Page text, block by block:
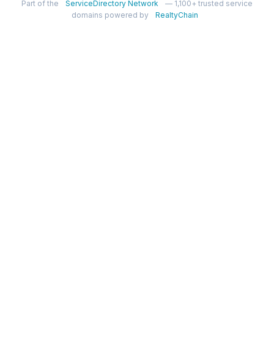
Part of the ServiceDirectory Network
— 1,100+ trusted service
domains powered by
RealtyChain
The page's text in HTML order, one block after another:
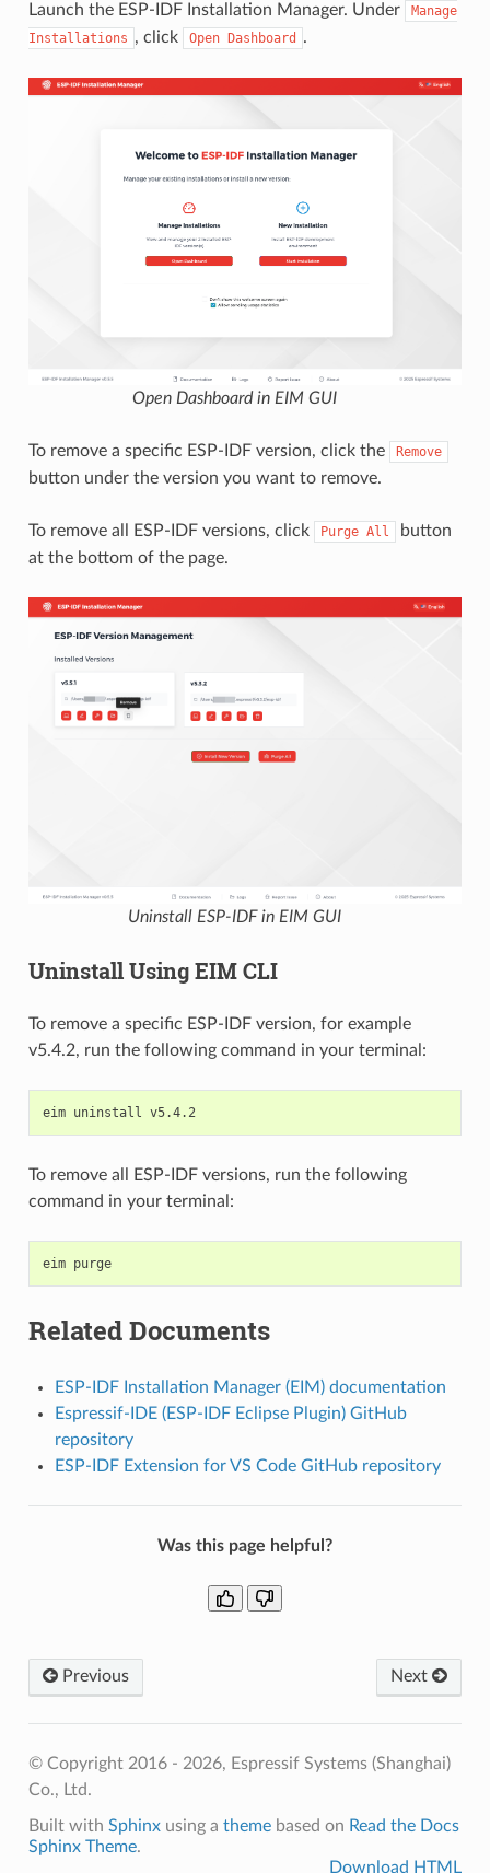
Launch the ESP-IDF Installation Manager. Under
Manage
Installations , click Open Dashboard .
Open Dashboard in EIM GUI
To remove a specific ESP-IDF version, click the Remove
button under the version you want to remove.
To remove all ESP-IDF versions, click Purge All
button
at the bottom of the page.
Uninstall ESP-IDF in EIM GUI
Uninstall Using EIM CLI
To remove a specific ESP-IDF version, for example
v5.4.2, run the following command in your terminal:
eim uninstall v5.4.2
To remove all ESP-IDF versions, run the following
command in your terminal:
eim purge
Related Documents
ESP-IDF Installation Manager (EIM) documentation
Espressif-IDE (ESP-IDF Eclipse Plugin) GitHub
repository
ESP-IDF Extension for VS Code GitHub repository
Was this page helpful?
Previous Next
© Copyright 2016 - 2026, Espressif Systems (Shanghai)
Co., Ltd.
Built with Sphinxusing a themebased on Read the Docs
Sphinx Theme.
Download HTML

= = = =

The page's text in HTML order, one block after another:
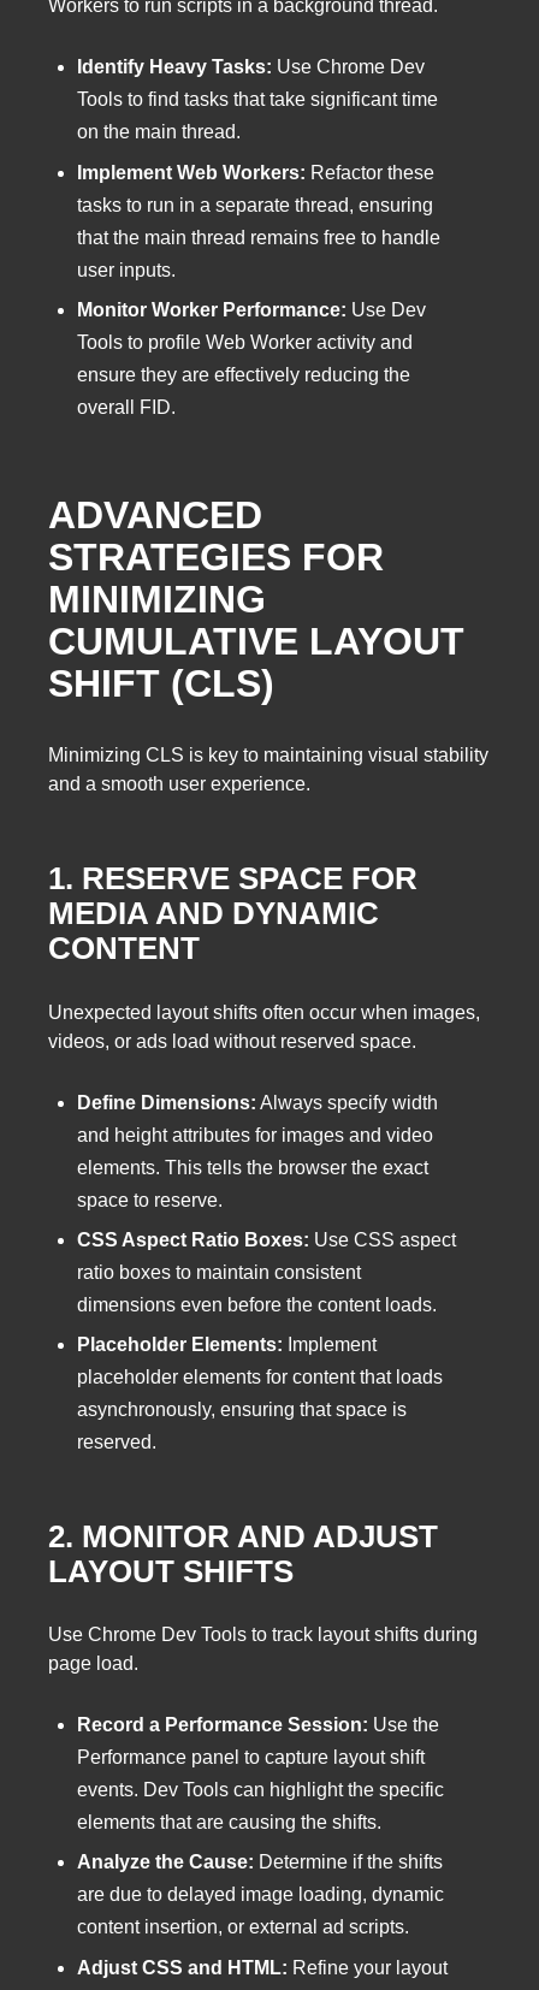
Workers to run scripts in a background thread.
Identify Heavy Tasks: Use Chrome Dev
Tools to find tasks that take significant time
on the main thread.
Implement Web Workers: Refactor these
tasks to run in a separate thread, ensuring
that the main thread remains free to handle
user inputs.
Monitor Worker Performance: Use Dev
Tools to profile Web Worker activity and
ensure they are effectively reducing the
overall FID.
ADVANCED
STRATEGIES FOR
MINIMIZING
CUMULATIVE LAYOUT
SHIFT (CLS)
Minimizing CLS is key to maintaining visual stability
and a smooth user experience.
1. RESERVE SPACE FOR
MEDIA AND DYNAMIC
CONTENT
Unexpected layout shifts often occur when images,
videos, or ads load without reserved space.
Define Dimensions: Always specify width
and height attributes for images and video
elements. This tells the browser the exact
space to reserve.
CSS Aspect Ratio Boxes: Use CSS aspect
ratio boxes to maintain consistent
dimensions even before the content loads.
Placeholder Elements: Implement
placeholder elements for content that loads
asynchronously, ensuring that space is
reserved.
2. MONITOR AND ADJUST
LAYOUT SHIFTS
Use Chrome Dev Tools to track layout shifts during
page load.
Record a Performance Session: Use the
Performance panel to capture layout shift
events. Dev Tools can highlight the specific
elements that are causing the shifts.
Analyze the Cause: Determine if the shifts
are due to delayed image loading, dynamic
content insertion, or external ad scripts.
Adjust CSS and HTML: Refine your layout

= = = =

→ **What you will do**
Although the records above contain pictures, the copy should not; retype exactly the lines from the one containing "Page text, block" through the one containing "Download HTML".

→ **Result of this exercise**
Page text, block by block:
Part of the ServiceDirectory Network
— 1,100+ trusted service
domains powered by
RealtyChain
The page's text in HTML order, one block after another:
Launch the ESP-IDF Installation Manager. Under
Manage
Installations , click Open Dashboard .
Open Dashboard in EIM GUI
To remove a specific ESP-IDF version, click the Remove
button under the version you want to remove.
To remove all ESP-IDF versions, click Purge All
button
at the bottom of the page.
Uninstall ESP-IDF in EIM GUI
Uninstall Using EIM CLI
To remove a specific ESP-IDF version, for example
v5.4.2, run the following command in your terminal:
eim uninstall v5.4.2
To remove all ESP-IDF versions, run the following
command in your terminal:
eim purge
Related Documents
ESP-IDF Installation Manager (EIM) documentation
Espressif-IDE (ESP-IDF Eclipse Plugin) GitHub
repository
ESP-IDF Extension for VS Code GitHub repository
Was this page helpful?
Previous Next
© Copyright 2016 - 2026, Espressif Systems (Shanghai)
Co., Ltd.
Built with Sphinxusing a themebased on Read the Docs
Sphinx Theme.
Download HTML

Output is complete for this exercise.